The agent drives the live app and records a scenario.

- `explore_start` `{ scenario_name, title?, description? }` — Begin a recording session; returns available variables and flows.
- `explore_stop` `{ explorationId }` — End recording.
- `explore_state` `{ explorationId }` — Inspect the session and recorded entries.
- `explore_step` `{ action, locator?, value?, ... }` — Execute one action — record it (with a session) or run ad-hoc.
- `explore_record` `{ action, section, description, ... }` — Record an action with mandatory section + intent.
- `explore_remove_step` `{ explorationId, entryId }` — Delete a recorded entry.
- `generate_dsl_from_exploration` `{ explorationId }` — Emit DSL (+ warnings) from the session.
- `save_exploration_as_test` `{ explorationId, scenarioName? }` — Write the scenario to disk; extract `flow:` steps into helpers.
- `explore_run_flow` `{ explorationId, name, ... }` — Replay a saved flow to seed state, recorded as one step.

## Debugger & runtime

Run a scenario through the sandboxed engine and step through it.

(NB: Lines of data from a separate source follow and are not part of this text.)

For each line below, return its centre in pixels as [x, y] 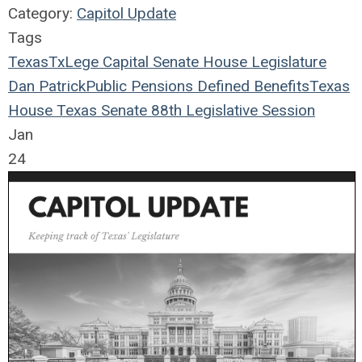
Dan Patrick [47, 86]
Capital [124, 61]
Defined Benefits [251, 86]
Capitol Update [126, 13]
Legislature [287, 61]
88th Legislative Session [231, 110]
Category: [42, 13]
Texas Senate [100, 110]
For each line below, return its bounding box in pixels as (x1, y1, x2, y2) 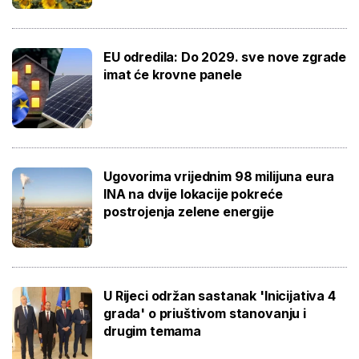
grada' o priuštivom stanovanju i (103, 305, 306, 321)
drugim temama (103, 322, 201, 339)
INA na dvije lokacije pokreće (103, 185, 283, 202)
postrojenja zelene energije (103, 203, 274, 220)
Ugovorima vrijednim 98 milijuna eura (103, 167, 335, 184)
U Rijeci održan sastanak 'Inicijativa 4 (103, 287, 336, 304)
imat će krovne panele (103, 66, 242, 83)
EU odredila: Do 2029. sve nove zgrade (103, 48, 347, 65)
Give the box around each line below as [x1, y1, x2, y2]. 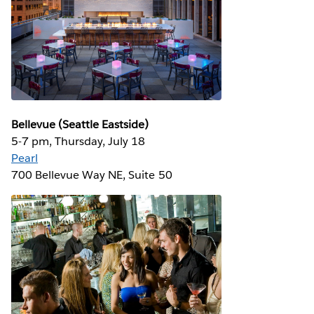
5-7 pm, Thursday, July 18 [11, 134, 146, 149]
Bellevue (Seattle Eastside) [11, 117, 149, 132]
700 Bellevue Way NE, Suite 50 [11, 168, 172, 183]
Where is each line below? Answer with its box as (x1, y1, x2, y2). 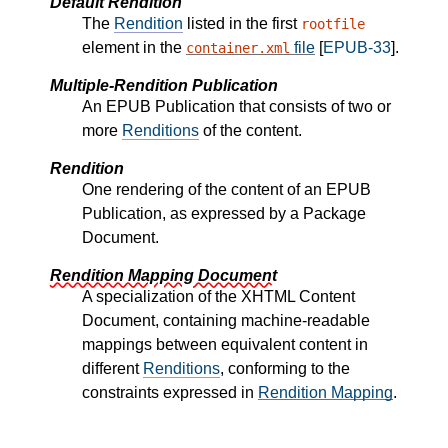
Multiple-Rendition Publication (50, 77, 278, 95)
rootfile (301, 16, 365, 33)
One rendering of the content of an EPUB (82, 181, 371, 199)
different (82, 360, 143, 378)
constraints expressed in (82, 384, 258, 402)
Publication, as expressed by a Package (82, 205, 366, 223)
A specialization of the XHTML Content (82, 288, 355, 306)
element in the (82, 39, 186, 57)
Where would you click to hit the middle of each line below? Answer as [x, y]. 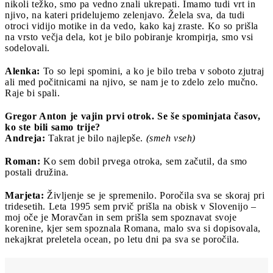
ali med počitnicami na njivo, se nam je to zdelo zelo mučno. [132, 82]
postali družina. [37, 172]
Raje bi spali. [32, 93]
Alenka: [23, 71]
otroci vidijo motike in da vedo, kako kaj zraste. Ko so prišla [132, 26]
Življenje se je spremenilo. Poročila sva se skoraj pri [154, 195]
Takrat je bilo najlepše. [96, 138]
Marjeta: [24, 195]
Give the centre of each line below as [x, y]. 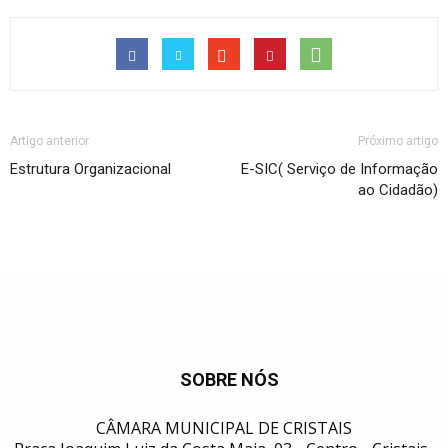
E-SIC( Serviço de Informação [339, 169]
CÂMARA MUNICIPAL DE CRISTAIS [224, 428]
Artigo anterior [49, 141]
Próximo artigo [398, 141]
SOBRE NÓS [229, 379]
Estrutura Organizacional [90, 169]
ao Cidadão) [398, 190]
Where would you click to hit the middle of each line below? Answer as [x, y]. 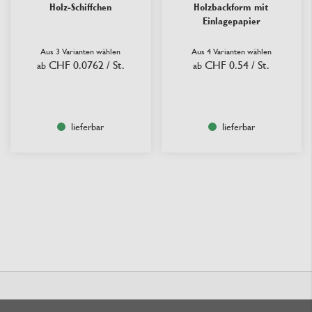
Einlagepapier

- `run_test` `{ scenario, browsers? }` — Run a scenario; returns a runtimeId.
- `step` `{ runtimeId }` — Execute one step of a paused runtime.
- `resume` `{ runtimeId }` — Resume to completion or the next breakpoint.
- `inspect_runtime` `{ runtimeId }` — Variables, call stack and last event at the pause point.
- `abort_runtime` `{ runtimeId }` — Abort with clean teardown.
- `list_runtimes` `—` — All active runtimes + status.

## Multi-context

Tabs and frames.

- `list_pages` `—` — All open tabs (index + URL).
- `list_frames` `—` — The frame stack.
- `get_active_context` `—` — Which tab is active.
- `switch_page` `{ index }` — Switch the active tab.

## Failure artifacts

Read the evidence bundled when a run fails.

- `list_failures` `—` — All failure bundles with timestamps.
- `get_failure_trace` `{ runId }` — DSL execution trace.
- `get_failure_console` `{ runId }` — Browser console logs.
- `get_failure_a11y` `{ runId }` — ARIA tree at the failure (YAML).
- `get_failure_screenshot` `{ runId }` — Screenshot at the failure.
- `get_failure_network` `{ runId }` — HAR (only if tier3.network is enabled).

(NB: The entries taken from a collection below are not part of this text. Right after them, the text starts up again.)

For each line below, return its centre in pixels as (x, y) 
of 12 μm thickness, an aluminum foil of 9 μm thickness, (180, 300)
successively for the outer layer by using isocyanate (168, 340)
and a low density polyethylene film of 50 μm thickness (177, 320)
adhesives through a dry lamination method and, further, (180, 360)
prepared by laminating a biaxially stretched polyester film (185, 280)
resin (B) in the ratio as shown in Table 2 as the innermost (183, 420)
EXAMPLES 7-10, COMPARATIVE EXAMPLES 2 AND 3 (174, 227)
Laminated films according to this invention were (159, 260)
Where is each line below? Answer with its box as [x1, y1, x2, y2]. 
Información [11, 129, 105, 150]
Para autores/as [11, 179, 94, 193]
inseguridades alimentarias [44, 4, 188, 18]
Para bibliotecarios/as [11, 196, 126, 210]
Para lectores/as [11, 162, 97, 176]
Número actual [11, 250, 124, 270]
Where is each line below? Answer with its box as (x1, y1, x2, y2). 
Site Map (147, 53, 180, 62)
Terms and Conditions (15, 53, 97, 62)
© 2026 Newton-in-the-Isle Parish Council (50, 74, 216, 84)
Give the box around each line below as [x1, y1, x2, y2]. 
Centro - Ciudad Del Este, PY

## Agent self-service & viewer

Diagnostics, the human-in-the-loop fix flow, and the viewer.

- `agent_fix` `{ location, fix }` — Composes failure context for a fix. No LLM call, no auto-apply — you review the diff.
- `get_last_mcp_log` `—` — JSONL debug log of the last run (under UNOTEST_DEBUG).
- `audit_last_run` `—` — Deterministic rubric audit of the run against the rules (no LLM).
- `open_viewer` `—` — Launch (or reuse) the local viewer; returns its URL.


---

# Authoring guide

> The rules an agent should follow when writing unotest scenarios.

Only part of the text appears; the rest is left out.